I was ready to accept forgiveness, but was I ready to let God completely forgive me? Nouven says some interesting things about this. He states, "There is something in us humans that keeps us clinging to our sins and prevents us from letting God erase our past and offer us a completely new beginning. Sometimes it seems as though I want to prove to God that my darkness is too great to overcome."
I found that made a lot of sense to me. It may be simply that I am not worthy enough to be loved. I am too depressed, I am too bad, too crazed, too f*cked up or I have done too many awful things. I came to realize that none of this is true, but I also came to realize as Nouven writes:
"Receiving forgiveness requires a total willingness to let God be God and do all the healing, restoring, and renewing. As long as I want to do even a part of that myself, I end up with a partial solution such as becoming a hired servant.

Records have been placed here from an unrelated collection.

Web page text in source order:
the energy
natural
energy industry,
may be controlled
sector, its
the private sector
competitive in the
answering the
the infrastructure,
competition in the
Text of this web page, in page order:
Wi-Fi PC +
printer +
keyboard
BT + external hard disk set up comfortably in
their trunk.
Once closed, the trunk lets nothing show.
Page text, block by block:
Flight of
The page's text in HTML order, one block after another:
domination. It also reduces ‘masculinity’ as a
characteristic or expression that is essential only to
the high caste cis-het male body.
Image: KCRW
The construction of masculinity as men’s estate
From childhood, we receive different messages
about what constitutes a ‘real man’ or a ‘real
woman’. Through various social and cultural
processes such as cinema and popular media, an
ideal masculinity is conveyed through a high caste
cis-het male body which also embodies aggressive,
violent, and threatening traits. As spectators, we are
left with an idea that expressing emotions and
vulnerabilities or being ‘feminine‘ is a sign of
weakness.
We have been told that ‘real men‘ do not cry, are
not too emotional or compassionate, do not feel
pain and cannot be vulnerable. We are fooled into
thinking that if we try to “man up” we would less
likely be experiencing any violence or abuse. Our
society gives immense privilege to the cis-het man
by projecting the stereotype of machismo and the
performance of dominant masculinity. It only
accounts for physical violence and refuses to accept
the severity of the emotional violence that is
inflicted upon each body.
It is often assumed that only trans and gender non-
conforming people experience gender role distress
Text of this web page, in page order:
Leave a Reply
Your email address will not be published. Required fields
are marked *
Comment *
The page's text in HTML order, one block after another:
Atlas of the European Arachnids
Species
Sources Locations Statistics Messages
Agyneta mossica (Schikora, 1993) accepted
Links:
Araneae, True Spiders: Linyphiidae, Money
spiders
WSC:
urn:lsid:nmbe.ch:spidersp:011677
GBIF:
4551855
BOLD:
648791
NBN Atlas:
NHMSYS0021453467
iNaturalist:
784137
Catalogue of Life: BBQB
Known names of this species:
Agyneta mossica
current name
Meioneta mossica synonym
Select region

As a hired servant, I can still keep my distance, still revolt, reflect, strike, and run away or complain about my pay."
"The reward of choosing joy is joy itself…There is so much rejection, pain, and woundedness among us, but once you chose to claim the joy hidden in midst of all suffering life becomes celebration. Joy never denies the sadness, but transforms it to a fertile soil for more joy."

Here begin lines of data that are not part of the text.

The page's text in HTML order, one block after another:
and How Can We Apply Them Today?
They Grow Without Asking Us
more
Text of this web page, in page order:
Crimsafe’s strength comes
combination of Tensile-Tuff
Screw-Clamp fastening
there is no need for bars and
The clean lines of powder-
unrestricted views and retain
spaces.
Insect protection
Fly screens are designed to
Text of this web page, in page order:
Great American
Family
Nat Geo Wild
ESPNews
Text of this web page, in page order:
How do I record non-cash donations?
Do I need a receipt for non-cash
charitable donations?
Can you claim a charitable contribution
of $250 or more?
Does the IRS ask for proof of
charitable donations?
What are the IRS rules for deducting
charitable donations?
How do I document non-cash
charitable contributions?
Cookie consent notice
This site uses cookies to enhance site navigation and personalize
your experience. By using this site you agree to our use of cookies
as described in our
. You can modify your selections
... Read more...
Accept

That Christianity began with far more variety in its beliefs is not surprising to me. What was surprising to me was the variety of those beliefs, nor had I known much about the early history of the Christian Religion. Beyond Belief provides much interesting information about that early variety and early history. I had always wondered and heard about murmurs of a connection between Christianity and Buddhism. It is not so much as a connection between teachers and shared teachings, but a common ground where the philosophies interconnected. I found it in the Gospel of Thomas uncovered at Nag Hammadi and interpreted by Pagels which says "Jesus said if you bring forth what is within you, what you have will save you. If you not have that within you, what you do not have within you will destroy you."

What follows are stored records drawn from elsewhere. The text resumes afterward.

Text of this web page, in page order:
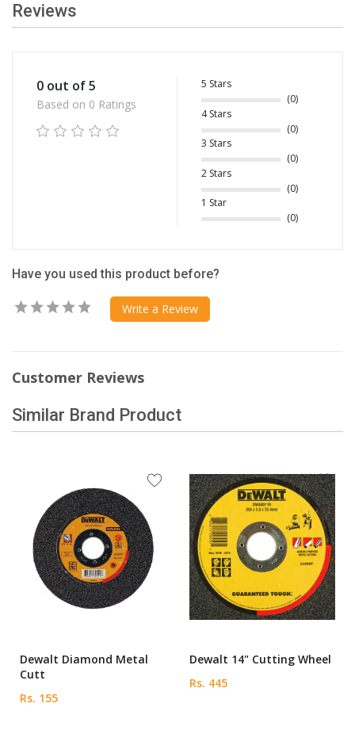
Reviews
0 out of 5
Based on 0 Ratings
5 Stars
(0)
4 Stars
(0)
3 Stars
(0)
2 Stars
(0)
1 Star
(0)
Have you used this product before?
Write a Review
Customer Reviews
Similar Brand Product
Dewalt Diamond Metal
Cutt
Rs. 155
Dewalt 14" Cutting Wheel
Rs. 445
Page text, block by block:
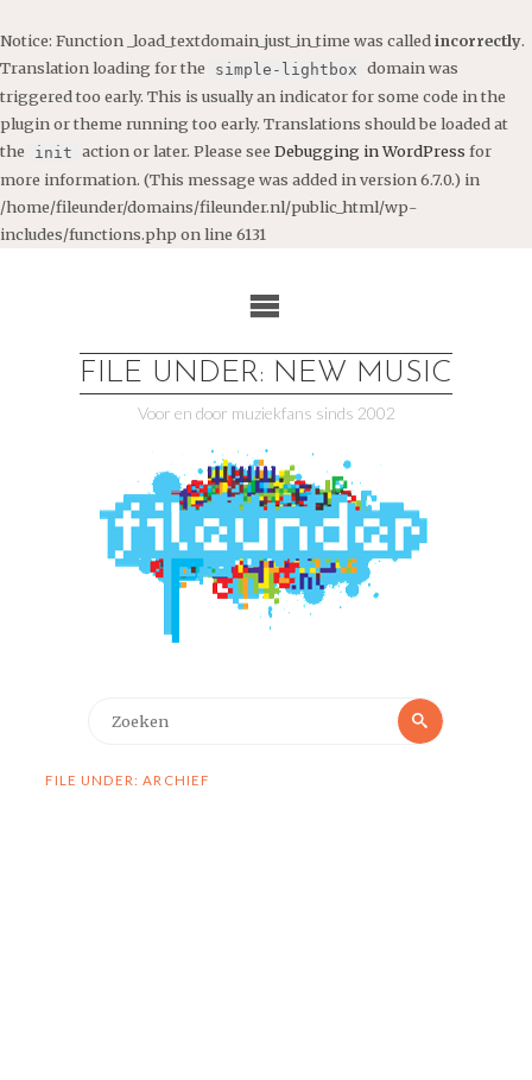
Notice: Function _load_textdomain_just_in_time was called incorrectly.
Translation loading for the
simple-lightbox domain was
triggered too early. This is usually an indicator for some code in the
plugin or theme running too early. Translations should be loaded at
the
init action or later. Please see Debugging in WordPress for
more information. (This message was added in version 6.7.0.) in
/home/fileunder/domains/fileunder.nl/public_html/wp-
includes/functions.php on line 6131
FILE UNDER: NEW MUSIC
Voor en door muziekfans sinds 2002
Zoeken
FILE UNDER: ARCHIEF

6. The Drowning Room, Michael Pye (1997)Having this book is a saga in itself. Some time ago I took the book with me read while I had the car washed. I put the book on the top of the car as fumbled with my keys trying to get in. I forgot I put the book there and drove off. Only after I returned from my errands and the car wash did I notice I didn't have the book. Confounded, I knew I had it sometime earlier. Suddenly I remembered putting it on the roof of the automobile. Searching the driveway I found nothing. I got it the car and slowly retraced my route. Some five hundred yards down Walnut Street I saw a little pile of debris. It was my book, run over, ripped, the binding broken, and the cover lost. Retrieving this forlorn pile, I discovered all the pages of text were still there. They were a little rumpled, a little torn but still readable. I took what survived home and made a new cover from cardboard, then taped the whole thing together using massive amounts of tape. The artifact is rather interesting. All the tape crumpled, stuck together in ridges and mounds looks a little like the surface of water. I think of it as echoing the title.













Comments
While I know this wasn't the point of your article, I am extremely amused by him fixing his book with massive amounts of tape. How did people survive before the invention of tape?
Amanda,
That was a great story and a great image. I would love to see that book in person!